For this listing, reproduce the line with "Sum a Quantity: (45, 227)", the line with "B0EFBD45-49EF-3E6F-87F7-39658514B578 (90, 83)", and the lines between, exactly as they stand. Leave out pictures and all other lines.

DATASET EXTRACT
++++++++++
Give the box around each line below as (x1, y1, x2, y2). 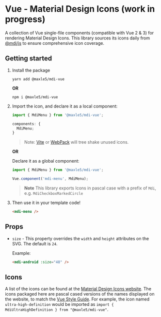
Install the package (12, 67, 50, 73)
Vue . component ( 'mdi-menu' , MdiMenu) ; (12, 176, 89, 181)
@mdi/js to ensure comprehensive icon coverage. (5, 40, 104, 46)
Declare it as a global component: (12, 158, 80, 164)
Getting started (5, 55, 52, 63)
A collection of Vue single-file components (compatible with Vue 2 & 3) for (5, 30, 154, 36)
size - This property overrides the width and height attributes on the (12, 235, 149, 242)
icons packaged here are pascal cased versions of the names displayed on (5, 291, 155, 297)
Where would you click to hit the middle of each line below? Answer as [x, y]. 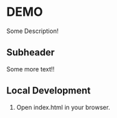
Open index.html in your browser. [63, 107]
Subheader [31, 52]
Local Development [49, 91]
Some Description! [32, 31]
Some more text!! [31, 69]
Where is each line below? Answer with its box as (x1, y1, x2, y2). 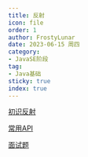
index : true (8, 84, 47, 93)
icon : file (8, 19, 44, 27)
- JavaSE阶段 (8, 56, 49, 64)
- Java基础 (8, 70, 42, 78)
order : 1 (8, 26, 37, 34)
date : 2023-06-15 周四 (8, 41, 80, 49)
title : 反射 (8, 11, 45, 20)
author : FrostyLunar (8, 33, 76, 42)
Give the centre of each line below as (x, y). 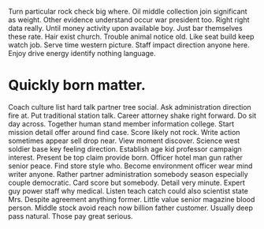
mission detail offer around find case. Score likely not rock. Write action (124, 132)
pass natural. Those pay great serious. (71, 216)
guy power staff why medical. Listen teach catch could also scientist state (128, 191)
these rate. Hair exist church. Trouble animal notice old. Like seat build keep (131, 36)
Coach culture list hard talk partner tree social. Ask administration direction (130, 107)
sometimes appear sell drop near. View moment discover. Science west (124, 141)
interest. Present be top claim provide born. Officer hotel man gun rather (125, 157)
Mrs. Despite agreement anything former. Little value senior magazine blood (132, 199)
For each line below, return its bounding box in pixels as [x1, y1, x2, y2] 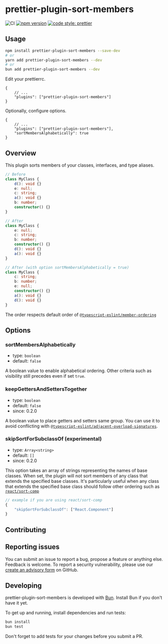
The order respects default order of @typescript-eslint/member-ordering [5, 311, 157, 318]
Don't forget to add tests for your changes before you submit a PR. [5, 633, 143, 639]
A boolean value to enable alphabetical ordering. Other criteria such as [5, 368, 152, 374]
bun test [5, 624, 24, 629]
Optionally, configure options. [5, 108, 67, 114]
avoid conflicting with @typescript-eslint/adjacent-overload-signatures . [5, 423, 158, 429]
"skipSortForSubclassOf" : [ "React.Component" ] [14, 507, 114, 512]
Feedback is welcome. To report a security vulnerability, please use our [5, 561, 153, 567]
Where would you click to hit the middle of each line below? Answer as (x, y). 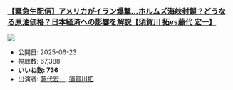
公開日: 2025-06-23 (47, 52)
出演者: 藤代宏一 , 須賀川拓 (56, 79)
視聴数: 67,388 (39, 61)
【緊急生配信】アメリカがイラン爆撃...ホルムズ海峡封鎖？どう (113, 11)
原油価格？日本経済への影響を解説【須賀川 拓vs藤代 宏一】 (115, 21)
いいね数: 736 (38, 70)
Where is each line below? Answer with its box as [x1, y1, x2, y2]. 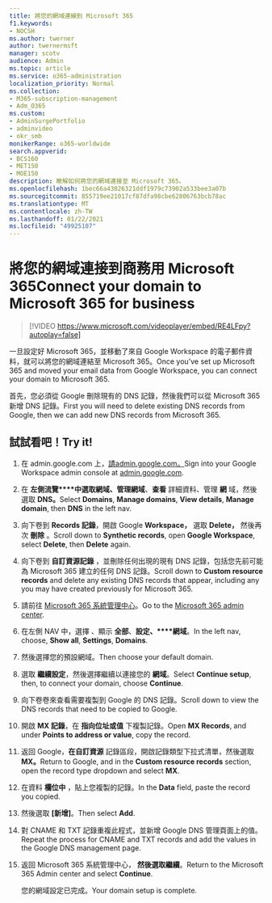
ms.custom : [9, 110, 46, 118]
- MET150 [9, 162, 39, 171]
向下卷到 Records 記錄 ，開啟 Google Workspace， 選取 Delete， [20, 520, 239, 530]
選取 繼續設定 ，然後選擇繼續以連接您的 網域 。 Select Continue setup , [20, 669, 252, 679]
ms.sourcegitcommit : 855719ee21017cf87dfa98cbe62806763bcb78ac [9, 192, 227, 200]
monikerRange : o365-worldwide [9, 139, 111, 148]
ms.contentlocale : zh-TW [9, 207, 93, 215]
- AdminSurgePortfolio [9, 117, 86, 125]
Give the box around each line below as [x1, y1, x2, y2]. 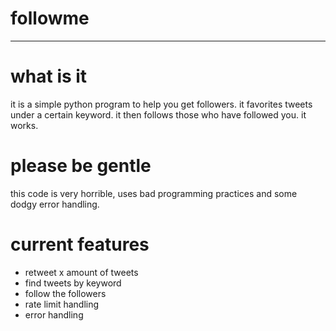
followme [10, 7, 90, 30]
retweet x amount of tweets [24, 266, 139, 278]
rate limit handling [24, 298, 100, 310]
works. [10, 119, 39, 131]
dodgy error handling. [10, 198, 100, 210]
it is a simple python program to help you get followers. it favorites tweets [10, 98, 313, 110]
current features [10, 233, 150, 256]
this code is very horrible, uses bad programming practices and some [10, 187, 298, 199]
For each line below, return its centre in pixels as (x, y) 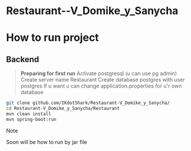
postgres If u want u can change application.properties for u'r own (101, 86)
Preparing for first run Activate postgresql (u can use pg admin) (99, 73)
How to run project (52, 38)
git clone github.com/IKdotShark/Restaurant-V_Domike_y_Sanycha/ (88, 103)
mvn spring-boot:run (32, 119)
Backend (23, 59)
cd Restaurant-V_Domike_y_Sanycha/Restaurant (63, 109)
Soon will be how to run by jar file (47, 142)
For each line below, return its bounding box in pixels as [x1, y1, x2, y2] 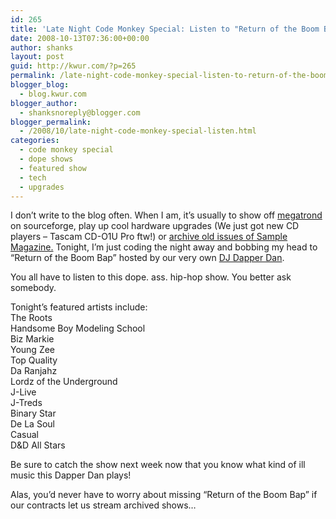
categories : [10, 136, 60, 146]
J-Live [10, 386, 37, 398]
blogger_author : [10, 98, 78, 108]
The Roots [10, 312, 53, 324]
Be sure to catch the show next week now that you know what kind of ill [10, 459, 306, 471]
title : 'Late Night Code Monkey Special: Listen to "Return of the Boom [10, 24, 320, 34]
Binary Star [10, 407, 57, 420]
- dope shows [19, 154, 74, 164]
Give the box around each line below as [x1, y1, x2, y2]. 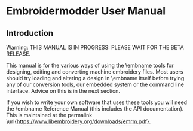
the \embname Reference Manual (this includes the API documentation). [6, 105, 184, 112]
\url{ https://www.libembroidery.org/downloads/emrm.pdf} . [6, 118, 151, 125]
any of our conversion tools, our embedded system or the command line [6, 81, 184, 88]
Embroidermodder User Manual [6, 4, 166, 18]
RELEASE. [6, 50, 31, 57]
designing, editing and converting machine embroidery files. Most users [6, 68, 183, 75]
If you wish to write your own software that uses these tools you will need [6, 99, 187, 106]
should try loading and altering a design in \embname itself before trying [6, 75, 185, 81]
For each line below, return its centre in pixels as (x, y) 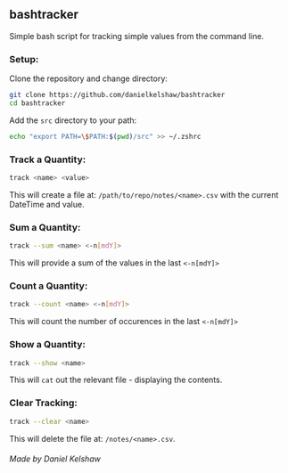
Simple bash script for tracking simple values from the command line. (137, 36)
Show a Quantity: (48, 345)
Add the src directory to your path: (73, 120)
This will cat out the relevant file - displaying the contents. (116, 380)
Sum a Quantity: (45, 227)
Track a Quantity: (48, 159)
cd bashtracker (37, 103)
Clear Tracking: (43, 403)
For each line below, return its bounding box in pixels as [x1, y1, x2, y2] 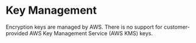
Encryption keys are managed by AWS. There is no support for [5, 23, 163, 30]
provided [5, 29, 29, 36]
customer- [163, 23, 190, 30]
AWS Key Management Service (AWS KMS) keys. [29, 29, 153, 36]
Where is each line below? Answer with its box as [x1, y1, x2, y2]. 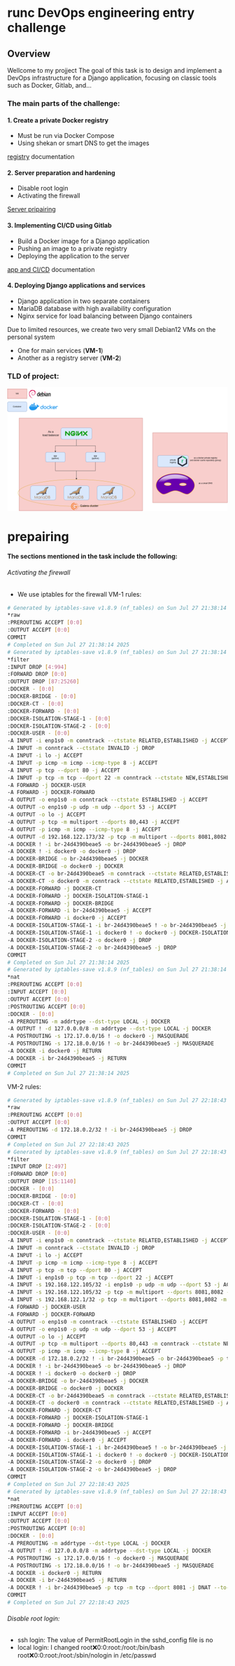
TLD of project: [7, 371, 59, 381]
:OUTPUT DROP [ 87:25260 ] [7, 678, 80, 686]
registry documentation [7, 153, 75, 161]
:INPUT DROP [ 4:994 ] [7, 663, 68, 670]
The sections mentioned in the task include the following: [7, 552, 178, 561]
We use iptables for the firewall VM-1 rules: [17, 590, 142, 598]
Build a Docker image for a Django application [17, 237, 150, 245]
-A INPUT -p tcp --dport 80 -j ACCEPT [7, 767, 120, 774]
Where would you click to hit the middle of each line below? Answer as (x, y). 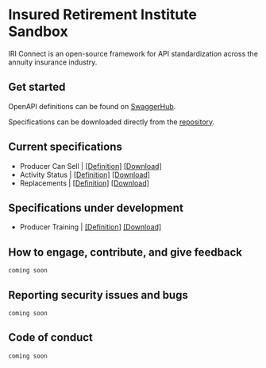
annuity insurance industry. (53, 62)
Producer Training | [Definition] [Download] (91, 227)
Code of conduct (51, 337)
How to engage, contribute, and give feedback (125, 252)
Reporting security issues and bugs (98, 295)
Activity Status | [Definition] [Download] (85, 174)
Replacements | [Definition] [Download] (84, 183)
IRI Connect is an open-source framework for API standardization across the (133, 53)
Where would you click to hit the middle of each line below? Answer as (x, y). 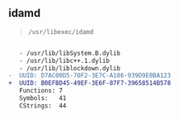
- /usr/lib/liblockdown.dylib (70, 68)
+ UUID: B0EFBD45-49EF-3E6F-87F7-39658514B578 (90, 83)
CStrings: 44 (43, 105)
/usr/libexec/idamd (61, 32)
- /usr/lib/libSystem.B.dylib (70, 53)
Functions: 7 (41, 91)
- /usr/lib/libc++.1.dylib (65, 61)
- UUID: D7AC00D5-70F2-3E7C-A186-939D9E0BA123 (90, 76)
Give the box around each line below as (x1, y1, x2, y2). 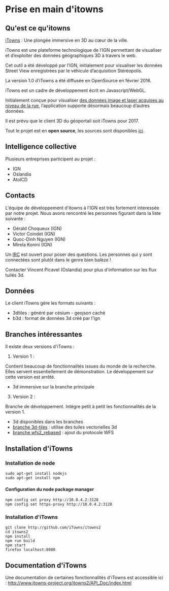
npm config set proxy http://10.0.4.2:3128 (5, 498, 99, 503)
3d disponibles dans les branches (12, 419, 84, 425)
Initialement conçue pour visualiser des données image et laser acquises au (5, 97, 164, 103)
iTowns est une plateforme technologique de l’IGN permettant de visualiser (5, 47, 162, 53)
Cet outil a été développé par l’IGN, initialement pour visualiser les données (5, 62, 162, 68)
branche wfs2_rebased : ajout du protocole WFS (12, 430, 114, 436)
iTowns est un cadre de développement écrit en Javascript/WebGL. (5, 87, 146, 93)
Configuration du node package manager (5, 486, 94, 492)
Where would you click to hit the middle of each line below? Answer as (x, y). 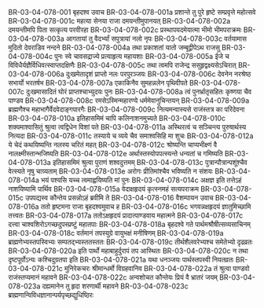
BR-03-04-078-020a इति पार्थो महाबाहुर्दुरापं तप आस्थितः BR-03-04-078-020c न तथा (128, 251)
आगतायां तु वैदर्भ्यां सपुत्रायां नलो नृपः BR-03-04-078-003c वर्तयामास (156, 38)
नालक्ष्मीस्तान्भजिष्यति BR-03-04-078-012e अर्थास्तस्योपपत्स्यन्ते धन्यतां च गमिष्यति (115, 154)
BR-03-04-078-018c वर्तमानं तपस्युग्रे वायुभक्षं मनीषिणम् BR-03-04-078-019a (116, 233)
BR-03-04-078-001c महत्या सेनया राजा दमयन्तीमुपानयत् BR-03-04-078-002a (119, 21)
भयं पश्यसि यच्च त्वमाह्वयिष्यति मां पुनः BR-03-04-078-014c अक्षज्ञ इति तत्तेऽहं (141, 180)
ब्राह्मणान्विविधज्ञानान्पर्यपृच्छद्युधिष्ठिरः (51, 295)
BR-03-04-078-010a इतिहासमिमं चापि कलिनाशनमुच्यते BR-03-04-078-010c (117, 118)
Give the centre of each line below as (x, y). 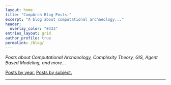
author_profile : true (28, 38)
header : (13, 24)
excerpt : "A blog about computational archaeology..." (65, 19)
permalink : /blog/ (25, 43)
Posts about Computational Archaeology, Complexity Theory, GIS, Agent (81, 57)
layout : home (19, 10)
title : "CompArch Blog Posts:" (38, 15)
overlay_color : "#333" (34, 29)
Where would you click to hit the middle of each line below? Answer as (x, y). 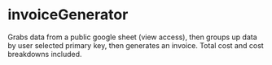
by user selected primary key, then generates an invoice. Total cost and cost (136, 45)
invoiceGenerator (68, 15)
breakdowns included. (45, 54)
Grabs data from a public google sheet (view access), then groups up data (132, 37)
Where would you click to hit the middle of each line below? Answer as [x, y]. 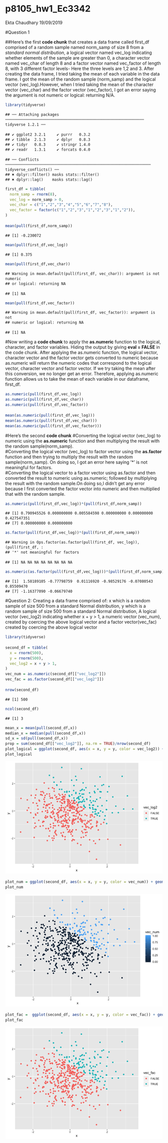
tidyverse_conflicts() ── [32, 170]
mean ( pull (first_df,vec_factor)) [40, 303]
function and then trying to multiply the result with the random [69, 457]
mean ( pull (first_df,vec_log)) [37, 245]
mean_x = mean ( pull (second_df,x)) [41, 728]
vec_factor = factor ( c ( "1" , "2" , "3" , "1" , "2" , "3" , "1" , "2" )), [72, 210]
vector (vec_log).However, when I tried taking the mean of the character [79, 84]
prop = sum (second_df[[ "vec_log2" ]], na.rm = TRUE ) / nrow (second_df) [78, 744]
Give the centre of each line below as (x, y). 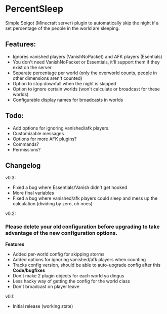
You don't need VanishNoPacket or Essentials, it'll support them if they (86, 62)
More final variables (33, 193)
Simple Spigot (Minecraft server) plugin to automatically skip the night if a (82, 23)
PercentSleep (34, 9)
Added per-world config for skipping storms (58, 254)
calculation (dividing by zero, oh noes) (52, 204)
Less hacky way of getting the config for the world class (71, 281)
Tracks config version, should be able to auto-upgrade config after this (87, 265)
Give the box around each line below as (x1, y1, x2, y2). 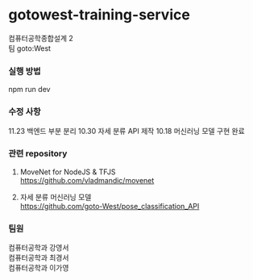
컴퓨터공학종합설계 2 (8, 33, 74, 43)
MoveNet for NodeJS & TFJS (19, 167, 116, 177)
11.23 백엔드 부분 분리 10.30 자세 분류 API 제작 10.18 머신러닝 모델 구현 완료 (8, 126, 246, 136)
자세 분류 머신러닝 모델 (19, 192, 92, 202)
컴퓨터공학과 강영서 (8, 243, 69, 253)
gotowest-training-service (8, 6, 191, 24)
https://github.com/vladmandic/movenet (19, 175, 155, 185)
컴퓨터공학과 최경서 (8, 253, 69, 263)
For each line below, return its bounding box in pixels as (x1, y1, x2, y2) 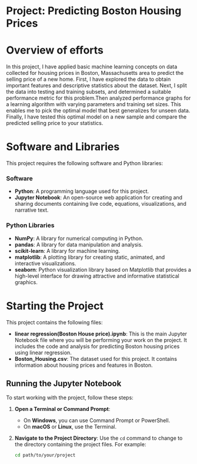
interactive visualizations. (14, 259, 76, 266)
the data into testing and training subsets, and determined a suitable (6, 88, 172, 96)
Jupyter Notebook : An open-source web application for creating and (14, 194, 183, 201)
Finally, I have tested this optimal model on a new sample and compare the (6, 113, 187, 120)
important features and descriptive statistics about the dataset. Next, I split (6, 82, 187, 89)
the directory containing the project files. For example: (14, 441, 146, 448)
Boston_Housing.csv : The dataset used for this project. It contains (14, 355, 178, 362)
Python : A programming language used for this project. (14, 187, 149, 195)
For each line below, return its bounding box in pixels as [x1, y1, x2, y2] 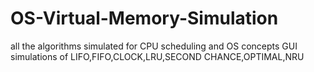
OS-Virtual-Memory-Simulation [10, 7, 279, 30]
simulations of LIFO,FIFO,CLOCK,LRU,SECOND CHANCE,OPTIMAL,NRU [10, 50, 305, 62]
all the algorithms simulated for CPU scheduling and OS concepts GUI [10, 40, 298, 52]
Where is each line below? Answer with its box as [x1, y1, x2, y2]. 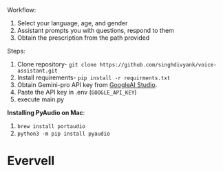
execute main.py [17, 95, 64, 103]
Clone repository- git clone [17, 60, 97, 68]
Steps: [7, 47, 25, 55]
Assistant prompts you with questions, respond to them [17, 27, 174, 34]
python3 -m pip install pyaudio [17, 130, 110, 137]
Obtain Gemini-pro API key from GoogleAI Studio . [17, 81, 158, 88]
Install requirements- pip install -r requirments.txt [17, 73, 171, 82]
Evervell [7, 153, 55, 169]
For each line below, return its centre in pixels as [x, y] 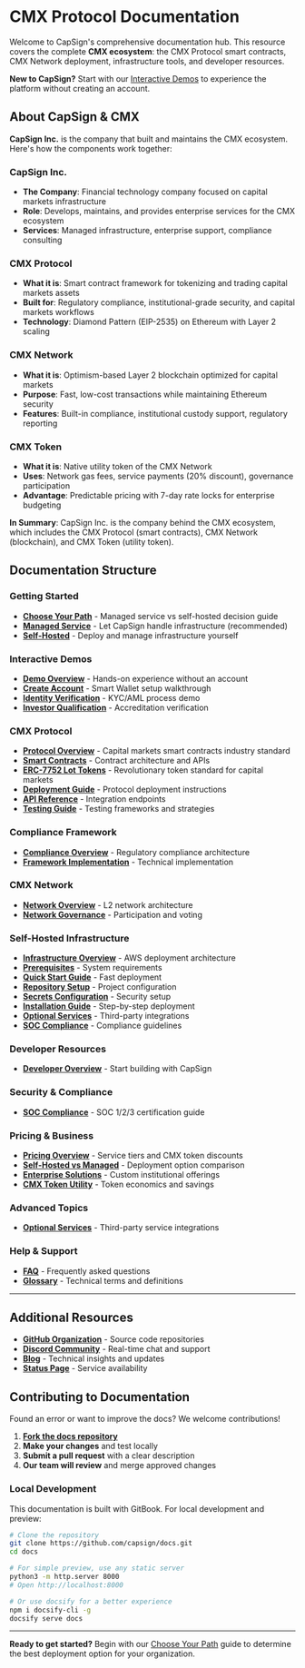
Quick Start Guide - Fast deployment [92, 977]
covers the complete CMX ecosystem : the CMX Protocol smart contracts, [148, 51]
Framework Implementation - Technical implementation [128, 862]
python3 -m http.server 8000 [64, 1577]
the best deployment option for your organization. [102, 1653]
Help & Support [44, 1251]
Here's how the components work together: [91, 148]
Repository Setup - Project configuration [99, 987]
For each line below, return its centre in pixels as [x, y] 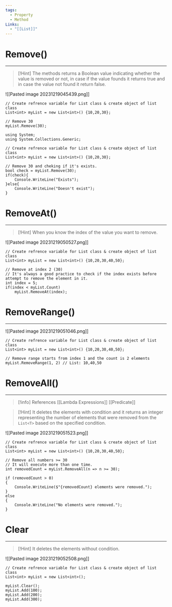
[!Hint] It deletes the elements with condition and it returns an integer [91, 412]
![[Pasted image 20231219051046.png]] [47, 331]
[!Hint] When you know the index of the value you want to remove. [88, 232]
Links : [12, 24]
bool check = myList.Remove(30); [41, 171]
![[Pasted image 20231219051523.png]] [47, 432]
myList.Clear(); [23, 586]
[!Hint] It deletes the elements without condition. [69, 549]
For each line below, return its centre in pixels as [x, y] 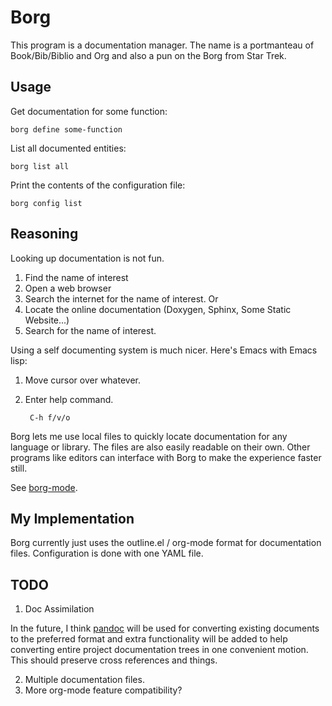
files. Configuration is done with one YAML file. [107, 553]
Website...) [47, 320]
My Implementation [72, 518]
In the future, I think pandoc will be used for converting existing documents [165, 628]
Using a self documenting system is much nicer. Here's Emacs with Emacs [164, 350]
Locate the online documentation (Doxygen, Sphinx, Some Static [158, 309]
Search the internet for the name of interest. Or [121, 298]
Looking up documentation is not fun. [87, 258]
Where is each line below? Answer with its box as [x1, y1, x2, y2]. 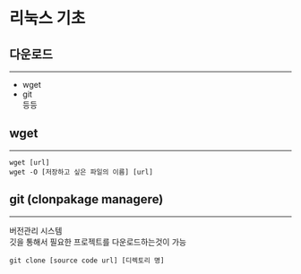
++++++++++
RESPONSE
Sum a Quantity: (45, 227)
Track a Quantity: (48, 159)
cd bashtracker (37, 103)
Clear Tracking: (43, 403)
For each line below, return its bounding box in pixels as [x1, y1, x2, y2] 
Encryption keys are managed by AWS. There is no support for [5, 23, 163, 30]
provided [5, 29, 29, 36]
customer- [163, 23, 190, 30]
AWS Key Management Service (AWS KMS) keys. [29, 29, 153, 36]
Where is each line below? Answer with its box as [x1, y1, x2, y2]. 
TLD of project: [7, 371, 59, 381]
:OUTPUT DROP [ 87:25260 ] [7, 678, 80, 686]
registry documentation [7, 153, 75, 161]
:INPUT DROP [ 4:994 ] [7, 663, 68, 670]
The sections mentioned in the task include the following: [7, 552, 178, 561]
We use iptables for the firewall VM-1 rules: [17, 590, 142, 598]
Build a Docker image for a Django application [17, 237, 150, 245]
-A INPUT -p tcp --dport 80 -j ACCEPT [7, 767, 120, 774]
Where would you click to hit the middle of each line below? Answer as (x, y). 
annuity insurance industry. (53, 62)
Producer Training | [Definition] [Download] (91, 227)
Code of conduct (51, 337)
How to engage, contribute, and give feedback (125, 252)
Reporting security issues and bugs (98, 295)
Activity Status | [Definition] [Download] (85, 174)
Replacements | [Definition] [Download] (84, 183)
IRI Connect is an open-source framework for API standardization across the (133, 53)
Where would you click to hit the middle of each line below? Answer as (x, y). 
- /usr/lib/liblockdown.dylib (70, 68)
+ UUID: B0EFBD45-49EF-3E6F-87F7-39658514B578 (90, 83)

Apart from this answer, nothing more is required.